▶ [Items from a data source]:
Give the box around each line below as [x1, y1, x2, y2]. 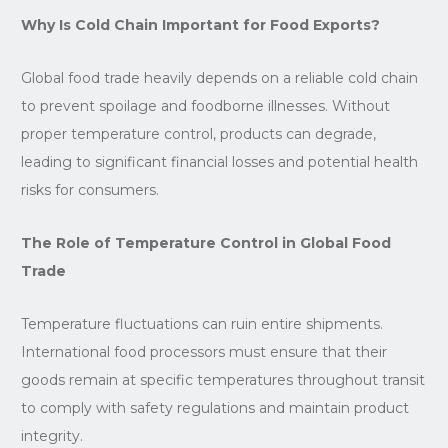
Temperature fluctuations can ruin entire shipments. [20, 314, 383, 333]
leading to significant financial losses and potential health [20, 152, 418, 171]
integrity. [20, 426, 83, 445]
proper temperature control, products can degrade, [20, 124, 376, 143]
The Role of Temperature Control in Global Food [20, 233, 391, 252]
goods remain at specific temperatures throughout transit [20, 370, 425, 389]
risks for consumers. [20, 180, 159, 199]
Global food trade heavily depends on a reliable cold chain [20, 68, 418, 87]

▶ [Exercise brief]:
Any picture in the data is to be skipped, while each line is returned exactly as written.

▶ [Task solution]:
Give the box around each line below as [x1, y1, x2, y2]. 
Temperature fluctuations can ruin entire shipments. [20, 314, 383, 333]
leading to significant financial losses and potential health [20, 152, 418, 171]
integrity. [20, 426, 83, 445]
proper temperature control, products can degrade, [20, 124, 376, 143]
The Role of Temperature Control in Global Food [20, 233, 391, 252]
goods remain at specific temperatures throughout transit [20, 370, 425, 389]
risks for consumers. [20, 180, 159, 199]
Global food trade heavily depends on a reliable cold chain [20, 68, 418, 87]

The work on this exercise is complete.